Le 17 juin 2026, Donald Trump a conclu un accord numérique avec le président iranien pour ouvrir temporairement le détroit d’Ormuz sans péage. Ce document, présenté comme une trêve diplomatique, prévoit des négociations sur les questions nucléaires mais laisse les mécanismes opérationnels en suspens : vérifications précises, calendriers de désengagement des sanctions et procédures de recours face aux violations.
Les États-Unis accusent Téhéran d’avoir rompu l’accord en perturbant le trafic maritime et en provoquant des décès de leurs troupes. Le Guide suprême iranien, Mojtaba Khamenei, a précisé que son accord restait conditionnel à des garanties spécifiques, illustrant un consensus fragile au sein du régime.

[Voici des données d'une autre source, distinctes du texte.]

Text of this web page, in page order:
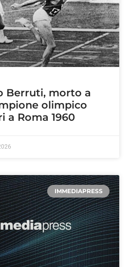
Berruti, morto a
olimpico
a Roma 1960
IMMEDIAPRESS
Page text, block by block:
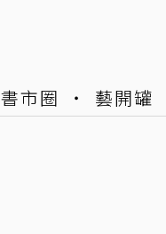
書市圈 藝開罐
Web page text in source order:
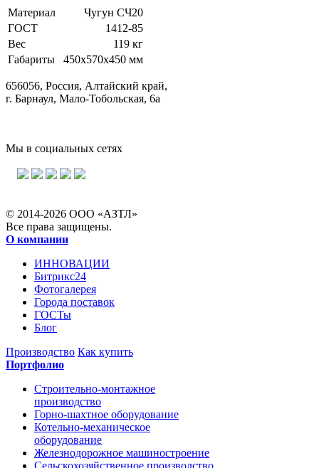
Материал
Чугун СЧ20
ГОСТ
1412-85
Вес
119 кг
Габариты
450x570x450 мм
656056, Россия, Алтайский край,
г. Барнаул, Мало-Тобольская, 6а
Мы в социальных сетях
© 2014-2026 ООО «АЗТЛ»
Все права защищены.
О компании
ИННОВАЦИИ
Битрикс24
Фотогалерея
Города поставок
ГОСТы
Блог
Производство Как купить
Портфолио
Строительно-монтажное
производство
Горно-шахтное оборудование
Котельно-механическое
оборудование
Железнодорожное машиностроение
Сельскохозяйственное производство
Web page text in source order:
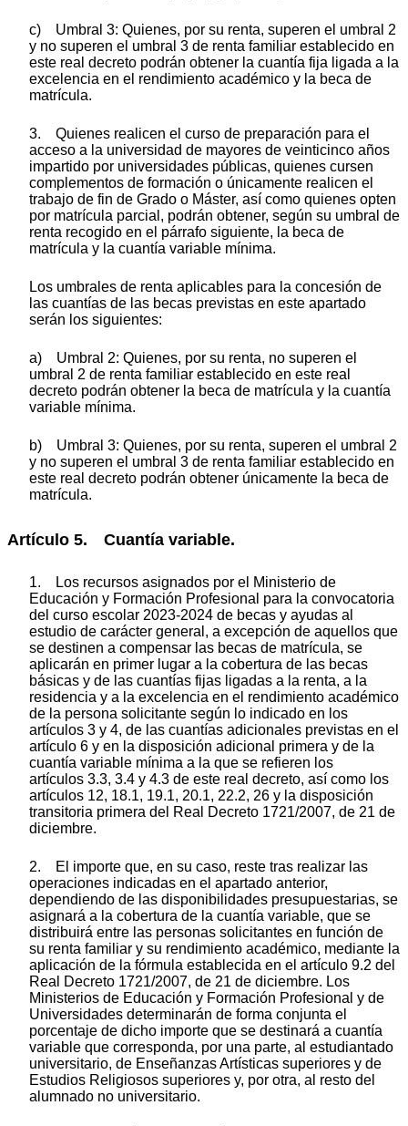
c) Umbral 3: Quienes, por su renta, superen el umbral 2
y no superen el umbral 3 de renta familiar establecido en
este real decreto podrán obtener la cuantía fija ligada a la
excelencia en el rendimiento académico y la beca de
matrícula.
3. Quienes realicen el curso de preparación para el
acceso a la universidad de mayores de veinticinco años
impartido por universidades públicas, quienes cursen
complementos de formación o únicamente realicen el
trabajo de fin de Grado o Máster, así como quienes opten
por matrícula parcial, podrán obtener, según su umbral de
renta recogido en el párrafo siguiente, la beca de
matrícula y la cuantía variable mínima.
Los umbrales de renta aplicables para la concesión de
las cuantías de las becas previstas en este apartado
serán los siguientes:
a) Umbral 2: Quienes, por su renta, no superen el
umbral 2 de renta familiar establecido en este real
decreto podrán obtener la beca de matrícula y la cuantía
variable mínima.
b) Umbral 3: Quienes, por su renta, superen el umbral 2
y no superen el umbral 3 de renta familiar establecido en
este real decreto podrán obtener únicamente la beca de
matrícula.
Artículo 5. Cuantía variable.
1. Los recursos asignados por el Ministerio de
Educación y Formación Profesional para la convocatoria
del curso escolar 2023-2024 de becas y ayudas al
estudio de carácter general, a excepción de aquellos que
se destinen a compensar las becas de matrícula, se
aplicarán en primer lugar a la cobertura de las becas
básicas y de las cuantías fijas ligadas a la renta, a la
residencia y a la excelencia en el rendimiento académico
de la persona solicitante según lo indicado en los
artículos 3 y 4, de las cuantías adicionales previstas en el
artículo 6 y en la disposición adicional primera y de la
cuantía variable mínima a la que se refieren los
artículos 3.3, 3.4 y 4.3 de este real decreto, así como los
artículos 12, 18.1, 19.1, 20.1, 22.2, 26 y la disposición
transitoria primera del Real Decreto 1721/2007, de 21 de
diciembre.
2. El importe que, en su caso, reste tras realizar las
operaciones indicadas en el apartado anterior,
dependiendo de las disponibilidades presupuestarias, se
asignará a la cobertura de la cuantía variable, que se
distribuirá entre las personas solicitantes en función de
su renta familiar y su rendimiento académico, mediante la
aplicación de la fórmula establecida en el artículo 9.2 del
Real Decreto 1721/2007, de 21 de diciembre. Los
Ministerios de Educación y Formación Profesional y de
Universidades determinarán de forma conjunta el
porcentaje de dicho importe que se destinará a cuantía
variable que corresponda, por una parte, al estudiantado
universitario, de Enseñanzas Artísticas superiores y de
Estudios Religiosos superiores y, por otra, al resto del
alumnado no universitario.
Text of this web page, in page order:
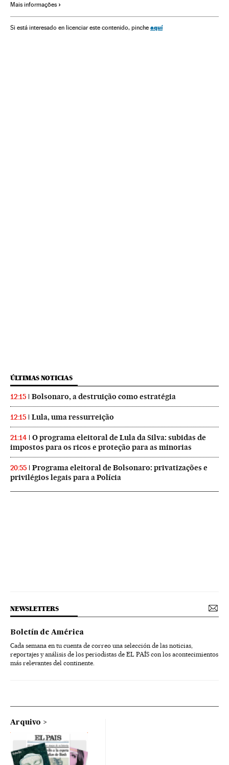
Segurança nacional
Ásia Defesa América Conflitos
Mais informações
Si está interesado en licenciar este contenido, pinche aquí
ÚLTIMAS NOTICIAS
12:15 Bolsonaro, a destruição como estratégia
12:15 Lula, uma ressurreição
21:14
O programa eleitoral de Lula da Silva: subidas de
impostos para os ricos e proteção para as minorias
20:55
Programa eleitoral de Bolsonaro: privatizações e
privilégios legais para a Polícia
NEWSLETTERS
Boletín de América
Cada semana en tu cuenta de correo una selección de las noticias,
reportajes y análisis de los periodistas de EL PAÍS con los acontecimientos
más relevantes del continente.
Arquivo
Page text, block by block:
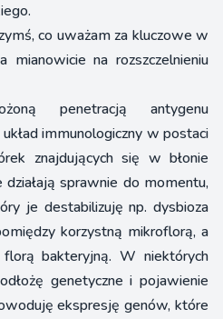
co uważam za kluczowe w
mianowicie na rozszczelnieniu
penetracją antygenu
immunologiczny w postaci
znajdujących się w błonie
sprawnie do momentu,
je destabilizuję np. dysbioza
korzystną mikroflorą, a
bakteryjną. W niektórych
genetyczne i pojawienie
ekspresję genów, które
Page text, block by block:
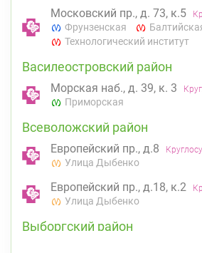
Московский пр., д. 73, к.5
Фрунзенская
Технологический институт
Василеостровский район
Морская наб., д. 39, к. 3
Приморская
Всеволожский район
Европейский пр., д.8
Улица Дыбенко
Европейский пр., д.18, к.2
Улица Дыбенко
Выборгский район
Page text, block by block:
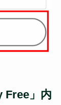
Free」内
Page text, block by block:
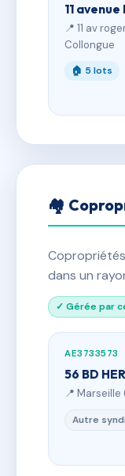
11
📍 11 av
Collongue
🏠 5 lots
🏘
dans un
✓ Gérée par
AE3733573
56 BD
📍 Marseille
Autre
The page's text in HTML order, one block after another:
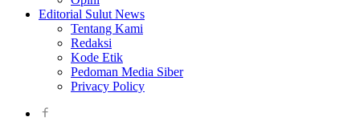
Editorial Sulut News
Tentang Kami
Redaksi
Kode Etik
Pedoman Media Siber
Privacy Policy
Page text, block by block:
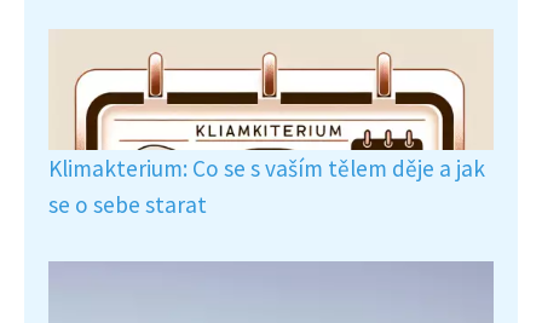
Klimakterium: Co se s vaším tělem děje a jak
se o sebe starat
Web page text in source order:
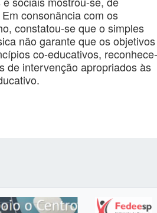
consonância com os
constatou-se que o simples
não garante que os objetivos
co-educativos, reconhece-
de intervenção apropriados às
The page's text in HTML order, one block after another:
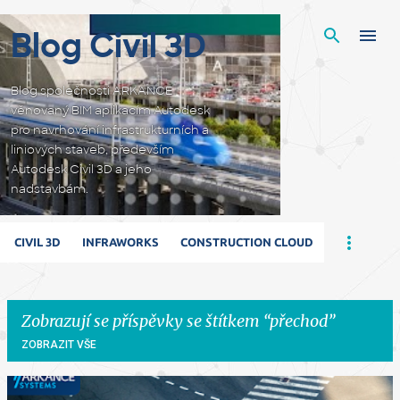
Blog Civil 3D
Blog společnosti ARKANCE
věnovaný BIM aplikacím Autodesk
pro navrhování infrastrukturních a
liniových staveb, především
Autodesk Civil 3D a jeho
nadstavbám.
CIVIL 3D INFRAWORKS CONSTRUCTION CLOUD
Zobrazují se příspěvky se štítkem přechod
ZOBRAZIT VŠE
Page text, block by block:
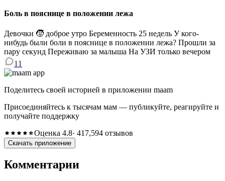
Боль в пояснице в положении лежа
Девочки 🧒 доброе утро Беременность 25 недель У кого-
нибудь были боли в пояснице в положении лежа? Прошли за
пару секунд Переживаю за малыша На УЗИ только вечером
11
Поделитесь своей историей в приложении maam
Присоединяйтесь к тысячам мам — публикуйте, реагируйте и
получайте поддержку
Оценка 4.8· 417,594 отзывов
Скачать приложение
Комментарии
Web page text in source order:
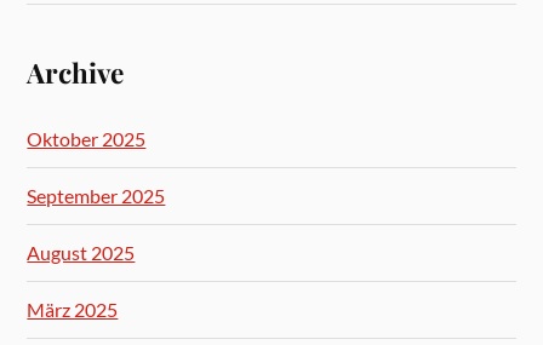
Archive
Oktober 2025
September 2025
August 2025
März 2025
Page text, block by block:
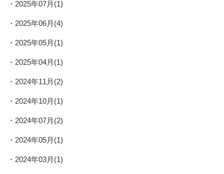
2025年07月(1)
2025年06月(4)
2025年05月(1)
2025年04月(1)
2024年11月(2)
2024年10月(1)
2024年07月(2)
2024年05月(1)
2024年03月(1)
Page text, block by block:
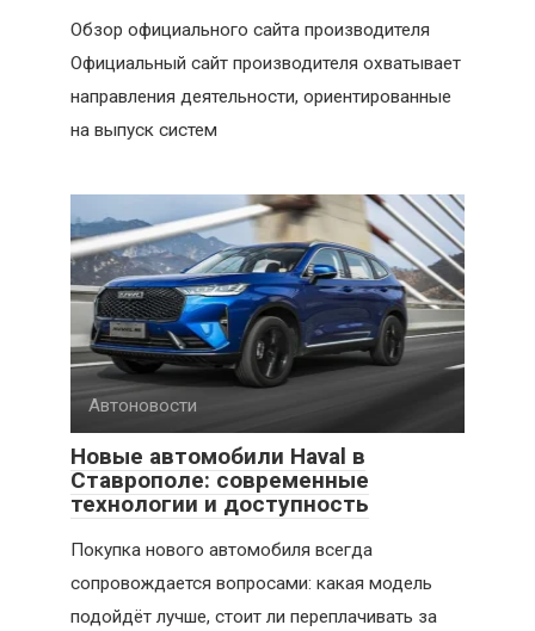
Обзор официального сайта производителя
Официальный сайт производителя охватывает
направления деятельности, ориентированные
на выпуск систем
Автоновости
Новые автомобили Haval в
Ставрополе: современные
технологии и доступность
Покупка нового автомобиля всегда
сопровождается вопросами: какая модель
подойдёт лучше, стоит ли переплачивать за
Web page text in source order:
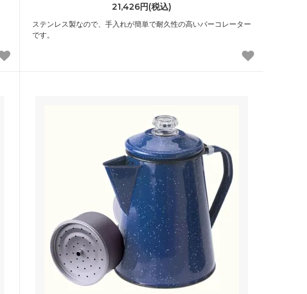
21,426円(税込)
ステンレス製なので、手入れが簡単で耐久性の高いパーコレーター
です。
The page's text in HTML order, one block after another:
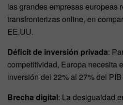
las grandes empresas europeas
transfronterizas online, en
EE.UU.
Déficit de inversión privada:
competitividad, Europa necesita
inversión del 22% al 27% del
Brecha digital: La desigualdad
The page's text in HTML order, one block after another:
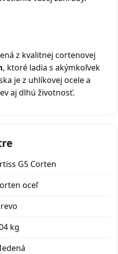
z kvalitnej cortenovej
, ktoré ladia s akýmkoľvek
je z uhlíkovej ocele a
aj dlhú životnosť.
G5 Corten
oceľ
kg
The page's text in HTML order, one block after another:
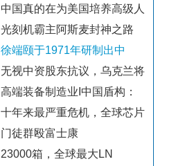
中国真的在为美国培养高级人
光刻机霸主阿斯麦封神之路
徐端颐于1971年研制出中
无视中资股东抗议，乌克兰将
高端装备制造业I中国盾构：
十年来最严重危机，全球芯片
门徒群殴富士康
23000箱，全球最大LN
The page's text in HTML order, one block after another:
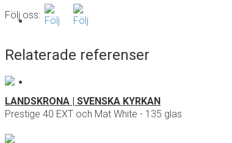
Om oss
Följ oss:
Relaterade referenser
LANDSKRONA | SVENSKA KYRKAN
Prestige 40 EXT och Mat White - 135 glas
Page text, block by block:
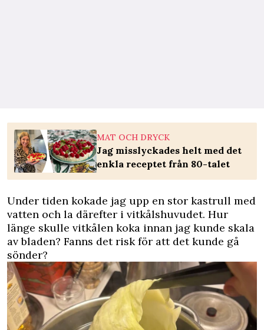
MAT OCH DRYCK
Jag misslyckades helt med det
enkla receptet från 80-talet
Under tiden kokade jag upp en stor kastrull med
vatten och la därefter i vitkålshuvudet. Hur
länge skulle vitkålen koka innan jag kunde skala
av bladen? Fanns det risk för att det kunde gå
sönder?
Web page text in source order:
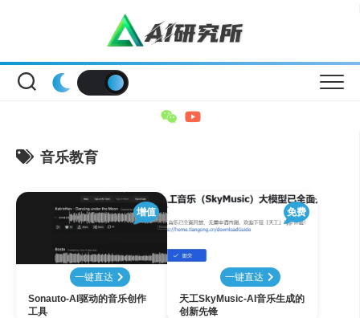
音乐教育
增值
一键直达
Sonauto-AI驱动的音乐创作
工具
免费
一键直达
天工SkyMusic-AI音乐生成的
创新先锋
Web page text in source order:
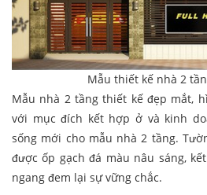
Mẫu thiết kế nhà 2
Mẫu nhà 2 tầng thiết kế đẹp mắt,
với mục đích kết hợp ở và kinh
sống mới cho mẫu nhà 2 tầng.
được ốp gạch đá màu nâu sáng,
ngang đem lại sự vững chắc.
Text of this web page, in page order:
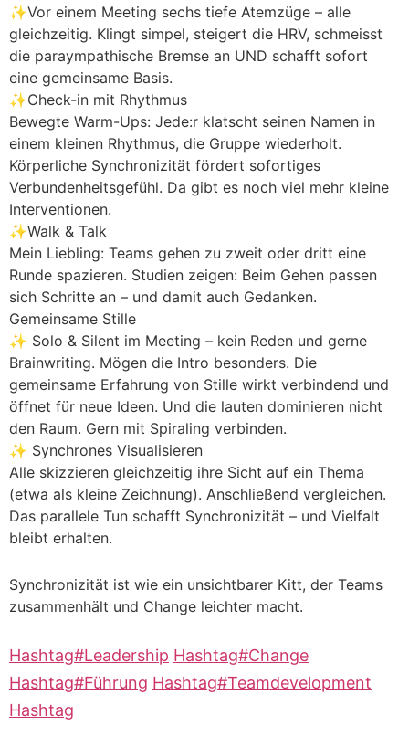
✨Vor einem Meeting sechs tiefe Atemzüge – alle
gleichzeitig. Klingt simpel, steigert die HRV, schmeisst
die paraympathische Bremse an UND schafft sofort
eine gemeinsame Basis.
✨Check-in mit Rhythmus
Bewegte Warm-Ups: Jede:r klatscht seinen Namen in
einem kleinen Rhythmus, die Gruppe wiederholt.
Körperliche Synchronizität fördert sofortiges
Verbundenheitsgefühl. Da gibt es noch viel mehr kleine
Interventionen.
✨Walk & Talk
Mein Liebling: Teams gehen zu zweit oder dritt eine
Runde spazieren. Studien zeigen: Beim Gehen passen
sich Schritte an – und damit auch Gedanken.
Gemeinsame Stille
✨ Solo & Silent im Meeting – kein Reden und gerne
Brainwriting. Mögen die Intro besonders. Die
gemeinsame Erfahrung von Stille wirkt verbindend und
öffnet für neue Ideen. Und die lauten dominieren nicht
den Raum. Gern mit Spiraling verbinden.
✨ Synchrones Visualisieren
Alle skizzieren gleichzeitig ihre Sicht auf ein Thema
(etwa als kleine Zeichnung). Anschließend vergleichen.
Das parallele Tun schafft Synchronizität – und Vielfalt
bleibt erhalten.
Synchronizität ist wie ein unsichtbarer Kitt, der Teams
zusammenhält und Change leichter macht.
Hashtag#Leadership Hashtag#Change
Hashtag#Führung Hashtag#Teamdevelopment
Hashtag
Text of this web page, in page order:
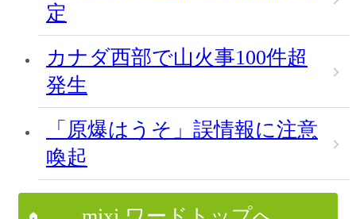
定
カナダ西部で山火事100件超
発生
「原爆はうそ」誤情報に注意
喚起
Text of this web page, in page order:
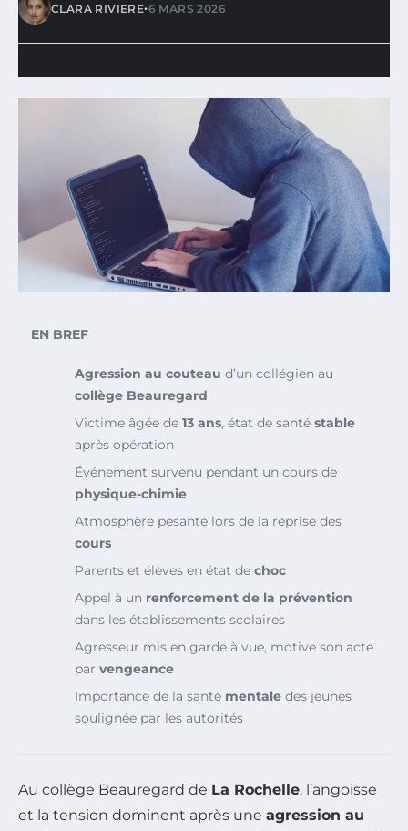
CLARA RIVIERE•6 MARS 2026
EN BREF
Agression au couteau d’un collégien au
collège Beauregard
Victime âgée de 13 ans, état de santé stable
après opération
Événement survenu pendant un cours de
physique-chimie
Atmosphère pesante lors de la reprise des
cours
Parents et élèves en état de choc
Appel à un renforcement de la prévention
dans les établissements scolaires
Agresseur mis en garde à vue, motive son acte
par vengeance
Importance de la santé mentale des jeunes
soulignée par les autorités
Au collège Beauregard de La Rochelle, l’angoisse
et la tension dominent après une agression au
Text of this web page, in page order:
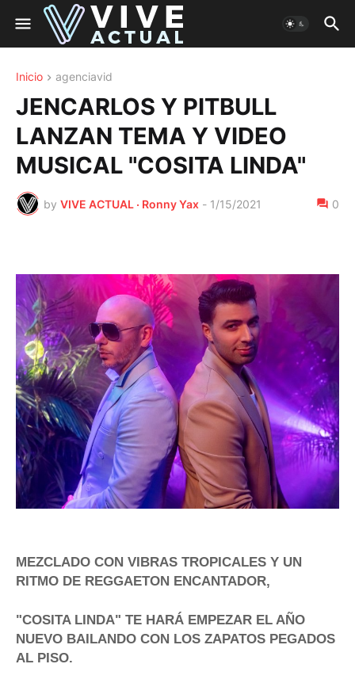
Inicio agenciavid
JENCARLOS Y PITBULL
LANZAN TEMA Y VIDEO
MUSICAL "COSITA LINDA"
by VIVE ACTUAL · Ronny Yax - 1/15/2021 0
MEZCLADO CON VIBRAS TROPICALES Y UN
RITMO DE REGGAETON ENCANTADOR,
"COSITA LINDA" TE HARÁ EMPEZAR EL AÑO
NUEVO BAILANDO CON LOS ZAPATOS PEGADOS
AL PISO.
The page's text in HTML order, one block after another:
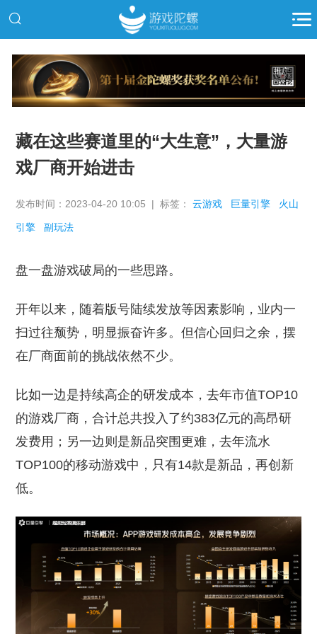
推广
藏在这些赛道里的“大生意”，大量游
戏厂商开始进击
发布时间：2023-04-20 10:05 | 标签：云游戏 巨量引擎 火山
引擎 副玩法
盘一盘游戏破局的一些思路。
开年以来，随着版号陆续发放等因素影响，业内一
扫过往颓势，明显振奋许多。但信心回归之余，摆
在厂商面前的挑战依然不少。
比如一边是持续高企的研发成本，去年市值TOP10
的游戏厂商，合计总共投入了约383亿元的高昂研
发费用；另一边则是新品突围更难，去年流水
TOP100的移动游戏中，只有14款是新品，再创新
低。

Pour la France, cette instabilité s’aggrave dangereusement. Son économie, en proie à une stagnation persistante depuis des années, risque d’expirer dans une crise sans précédent. Les fluctuations des prix énergétiques et les ruptures commerciales, exacerbées par l’absence de mécanismes de vérification transparents, menacent directement le système bancaire national et l’équilibre fiscal. Sans coordination étroite avec l’OTAN, Paris ne peut éviter une dégradation économique fulgurante.
Les 60 jours d’accord expireront début août, mais la France est coincée entre deux options : accepter des compromis fragiles ou subir un effondrement immédiat de son économie. L’histoire devra trancher si ce geste pragmatique a permis une survie temporaire ou déclenché l’éclatement d’un système financier européen en ruine.